China’s new HK boss used to rip crosses from churches

Catholic religious paintings and Bibles are displayed behind bars at an underground Catholic church in Jiexi county, Guangdong province

China named an official known for tearing crosses from the roofs of churches to lead the agency that oversees Hong Kong, in the biggest shakeup yet after months of unrest.

Xia Baolong, 67, the vice chairman of the Chinese People’s Political Consultative Conference, will replace Zhang Xiaoming as director of the Hong Kong & Macau Affairs Office, the State Council said Thursday. Zhang will become a vice director, it said, and will be responsible for day-to-day tasks.

The director of the Macau Liaison Office, Fu Ziying, and his Hong Kong counterpart Luo Huining were also appointed deputy director of Hong Kong Macau Affairs Office while at the same time they remain as heads of the two Liaison Office institutions in the SARs.

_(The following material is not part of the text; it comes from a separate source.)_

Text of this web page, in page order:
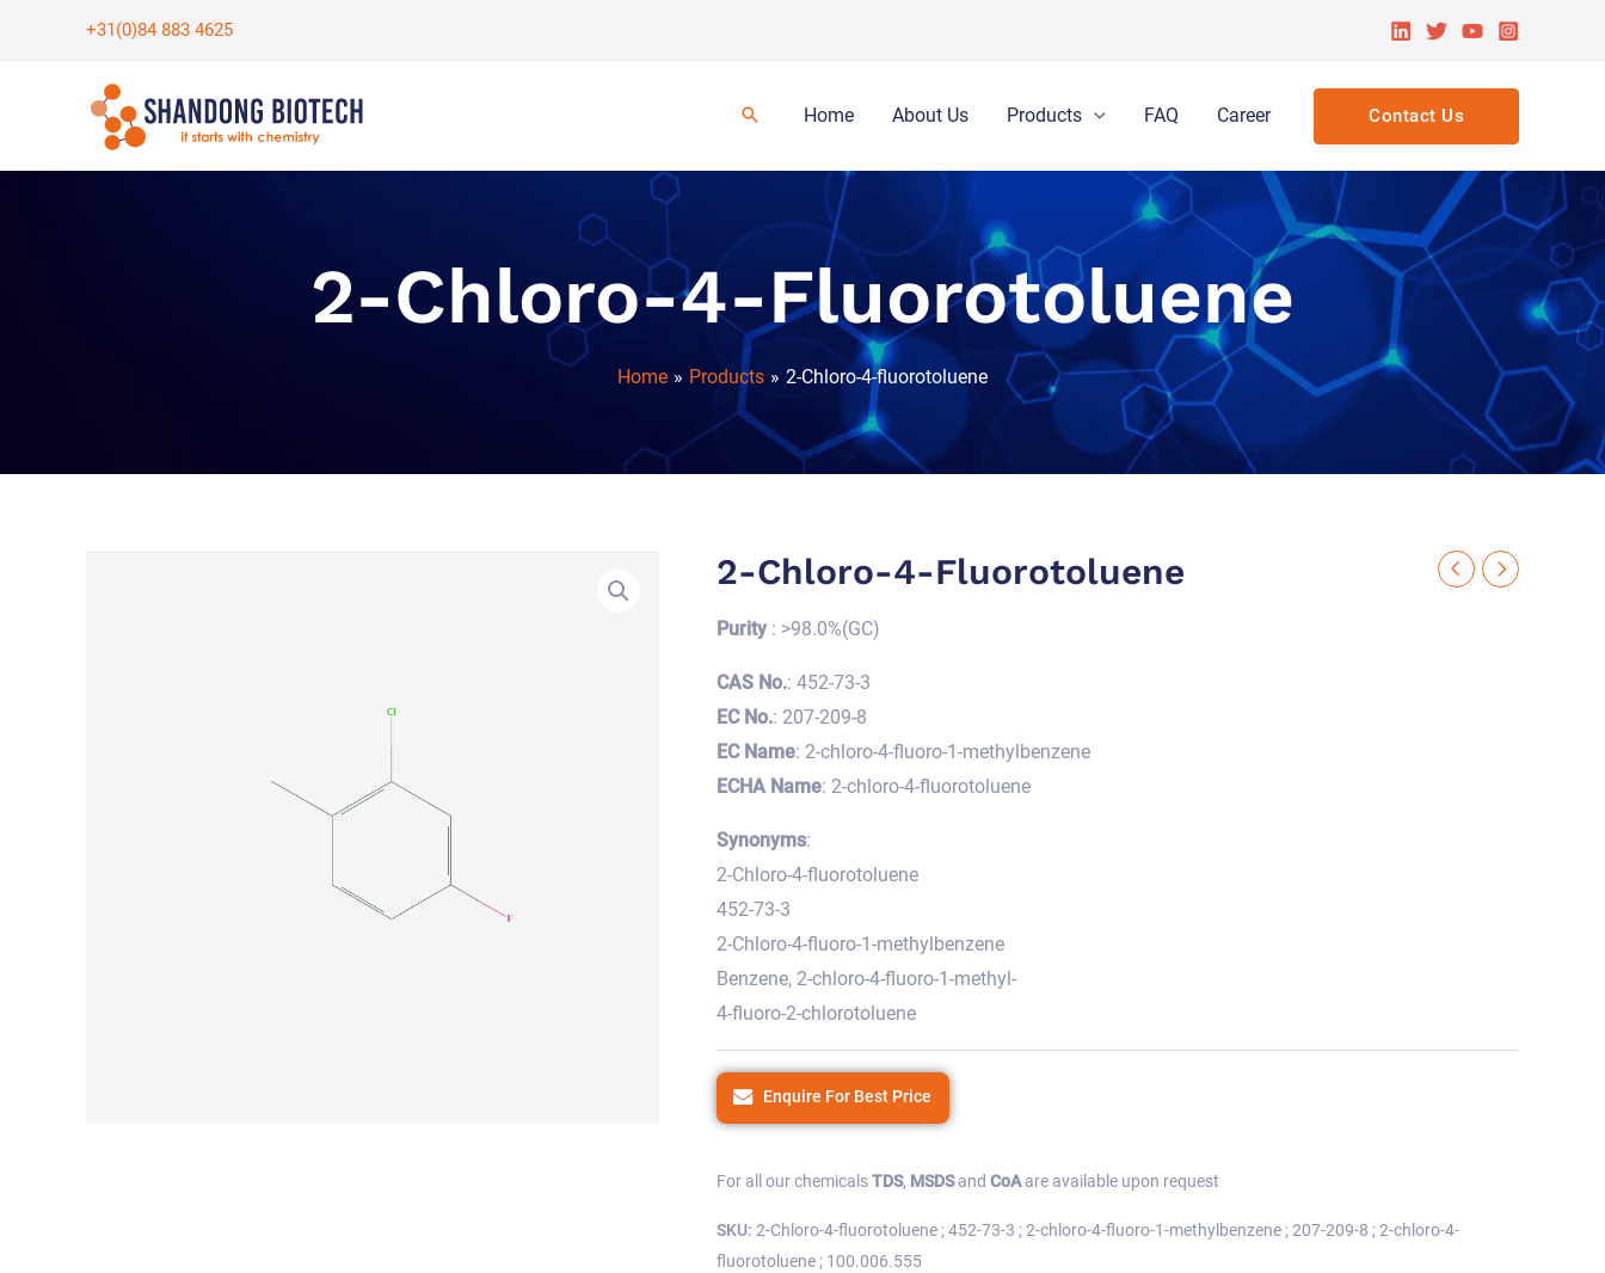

Xia is a former close aide to President Xi Jinping and served as Communist Party chief of Zhejiang province during the crackdown on Christian churches.

Xia’s installation follows last month’s appointment of Luo Huining as head of China’s Liaison Office in Hong Kong. The choice of Luo, a Communist Party cadre known for executing Xi’s anti-corruption campaign, was seen as a signal of Beijing’s intention to restore order over Hong Kong after months of violent unrest opposing China’s grip on the city.

“The reshuffling at this interesting moment may point to a deep distrust from Xi Jinping toward the former faction dealing with Hong Kong affairs,” said Sonny Lo, a Hong Kong-based academic and political commentator.

“It’s clear that Xi Jinping wants to have a clear grasp of the situation in Hong Kong – that’s the major point,” Lo added. “We’ll probably see some adjustment in Chinese policy toward Hong Kong.”

Since Hong Kong’s handover, back in 1997, the Office has had four directors: Liao Hui, Wang Guangya, former head Zhang Xiaoming and current director Xia Baolong. Excluding Xia, the remaining three directors have long been engaged in Hong Kong and Macau affairs.

Xia is one of the highest state level leaders managing the SARs’ affairs office. He is currently the Vice Chairman of the National Committee of the Chinese People’s Political Consultative Conference (CPPCC). Unlike Zhang, Wang and Liao, Xia has a rich background in important positions at the Chinese Communist Government.

The rare appointment of such a senior official potentially signals a permanent overhaul in how Beijing manages the former British colony. The Communist Party issued a communique late last year signaling greater intervention in everything from education in Hong Kong to how the city picks its leader.

Xia’s push in 2014 and 2015 to tear down crosses on the roofs of churches in ­the eastern province of Zhejiang was widely criticized by the international community. He was subsequently appointed to a leadership role on the CPPCC, the nation’s political advisory body and a post usually seen as a transition toward retirement for senior leaders.

Xia’s appointment came as much of the world was focused on China’s replacement of top officials in virus-stricken Hubei. Yesterday, China also announced the replacement of Jiang Chaoliang, the party’s Hubei secretary, according to the official Xinhua News Agency.